Upstairs cafés () are cafés in Hong Kong that are located above street level. They became popular in the early 2000s. They are mainly located in the upper floors of old commercial and mixed residential/commercial buildings in districts such as Mong Kok, Tsim Sha Tsui and Causeway Bay. They have been recognised as a specific kind of catering outlet in Hong Kong. There is a special classification of "upstairs cafés" in Hong Kong’s dining guide websites such as OpenRice. Most of them have themed decorations such as pets, teddy bears, manga, or classrooms. Apart from food and drinks, many upstairs cafés in Hong Kong also provide free entertainment for customers such as Jenga, card games, chess sets and board games. Customers of upstairs cafés sometimes reserve the whole outlet for parties and gatherings because the price of reservation is not as expensive as that of restaurants at street level.
Upstairs cafés are typically small businesses.

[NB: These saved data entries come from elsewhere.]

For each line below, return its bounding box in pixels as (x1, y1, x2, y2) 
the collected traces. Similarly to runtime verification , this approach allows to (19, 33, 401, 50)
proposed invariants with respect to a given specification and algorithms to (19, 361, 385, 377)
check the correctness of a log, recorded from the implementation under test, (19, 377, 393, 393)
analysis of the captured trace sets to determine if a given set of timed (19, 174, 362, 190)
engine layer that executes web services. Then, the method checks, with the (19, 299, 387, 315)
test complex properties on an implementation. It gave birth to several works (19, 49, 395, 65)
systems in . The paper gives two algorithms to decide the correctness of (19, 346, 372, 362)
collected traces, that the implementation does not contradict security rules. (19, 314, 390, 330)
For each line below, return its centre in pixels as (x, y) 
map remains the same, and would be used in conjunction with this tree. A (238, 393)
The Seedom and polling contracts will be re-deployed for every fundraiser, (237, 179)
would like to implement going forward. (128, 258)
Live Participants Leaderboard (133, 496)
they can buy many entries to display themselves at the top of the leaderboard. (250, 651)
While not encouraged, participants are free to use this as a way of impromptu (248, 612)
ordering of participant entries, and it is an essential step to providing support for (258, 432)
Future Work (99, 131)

These cafés are usually tiny, unadvertised, and located in unmarked buildings in Hong Kong. They are far from the dining outlets on the streets which have high visibility. Therefore, it is difficult for people to know the existence of these upstairs cafés. People in Hong Kong usually learn about upstairs cafés from their friends, magazine articles, catering guide websites, or online blogs and forums.

Reasons for existence 
Firstly, as Hong Kong is facing a land shortage, retail rents in Hong Kong keep rising. According to property consultant CB Richard Ellis (CBRE), Hong Kong placed second with an average rent of US$1,695 per square foot per year in the report on global retail rents in the third quarter of 2011. Entrepreneurs of upstairs cafés choose the upstairs locations to avoid the high rents charged for ground-floor spaces.

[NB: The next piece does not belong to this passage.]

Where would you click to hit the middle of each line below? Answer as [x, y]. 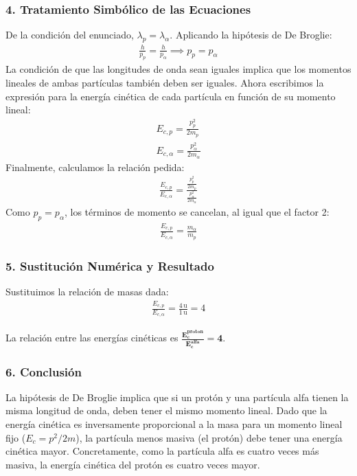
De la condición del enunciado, [70, 35]
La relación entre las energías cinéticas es [92, 338]
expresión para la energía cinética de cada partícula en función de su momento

Also, Hong Kong is a small and densely populated city. There are limited public spaces for people to gather with their friends. Even in these, it can be very difficult to find a nice place sit down and enjoy a cup of coffee without paying too much. This is why upstairs cafes are popular in Hong Kong. They provide a cozy environment for people to relax, often where people are able to chat with their friends without any time limit.

Lastly, upstairs cafés often have unique marketing strategies to fight against chain competitors, such as Starbucks and Pacific Coffee Company, in Hong Kong. Many upstairs cafes have their own themes to make themselves stand out from the others and remain competitive so that their business can survive.

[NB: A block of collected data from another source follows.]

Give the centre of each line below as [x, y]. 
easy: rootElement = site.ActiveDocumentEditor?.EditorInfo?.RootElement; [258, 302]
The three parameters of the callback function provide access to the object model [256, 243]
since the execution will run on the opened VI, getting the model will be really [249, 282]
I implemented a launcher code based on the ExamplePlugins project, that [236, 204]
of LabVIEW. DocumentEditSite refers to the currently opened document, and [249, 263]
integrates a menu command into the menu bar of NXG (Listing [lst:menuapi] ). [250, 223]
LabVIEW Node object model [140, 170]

Relation to Hong Kong youth culture 

Upstairs cafés are one of the common leisure spots for youngsters in Hong Kong. Their popularity comes from the uniqueness of different cafés. They usually have specific thematic concepts, some of them providing board games for customers, and some others lending books to customers. The wide variety of upstairs cafés has attracted many teenagers to pay a visit.

According to Erikson's stages of psychosocial development, youngsters in this stage are in search of identity and looking to stand out from others. One way would be visiting these uncommon places.
 
Moreover, these upstairs cafés also provide business opportunities for young entrepreneurs. Upstairs cafes can be a platform for youngsters to showcase their creativity and talents as they compete by using different strategies to draw attention from customers.
 
"Lazy" is one of the traits that media loves to use when describing Hong Kong’s "post 90s", which is youngsters born after the year of 1990. One of the claimed reasons is that they enjoy doing nothing. The popping up of more cafés in Hong Kong is partially related to this phenomenon, as youngsters in Hong Kong would rather spend hours in these upstairs cafés chatting with friends, rather than go for a hike on a sunny day.
Besides, youngsters in Hong Kong are often living in packed houses, due to the overloaded population and lack of housing in Hong Kong. So these upstairs cafés also provide a common area for friend gatherings since crowded houses in Hong Kong may not be suitable for group of friends to play together.

Unlicensed upstairs cafés 
There are a lot of upstairs cafes that are unlicensed. According to the " Food Business Regulation", unlicensed operation of a restaurant is subjected to a maximum fine of $50,000 and imprisonment for six months. However, since most of the upstairs café are located in the upstairs, which might locate in some hidden places, it is difficult for the government to find out.

The Food and Environmental Hygiene Department only has 200 inspectors who are responsible for inspecting the restaurants. Without receiving any complaints, it is difficult to uncover unlicensed cafés located in different buildings and different district. Without licenses, a lot of safety problems may arise.
For instance, food hygiene problems, lacking of fire escape exits, problems of building structure etc. In addition, the quality of food and the hygiene of the environment may not be guaranteed. One of the examples is that some of the unlicensed cafés will allow people to smoke inside the café, which pollute the air quality and violate the law. These cafés may have their own "spy" to check whether there are any inspectors. Therefore, once when one was reported to the Tobacco Control Office, the inspectors could not find anyone who violated the law. These problems often arise in the unlicensed upstairs café in Hong Kong, which affect people’s health and safety.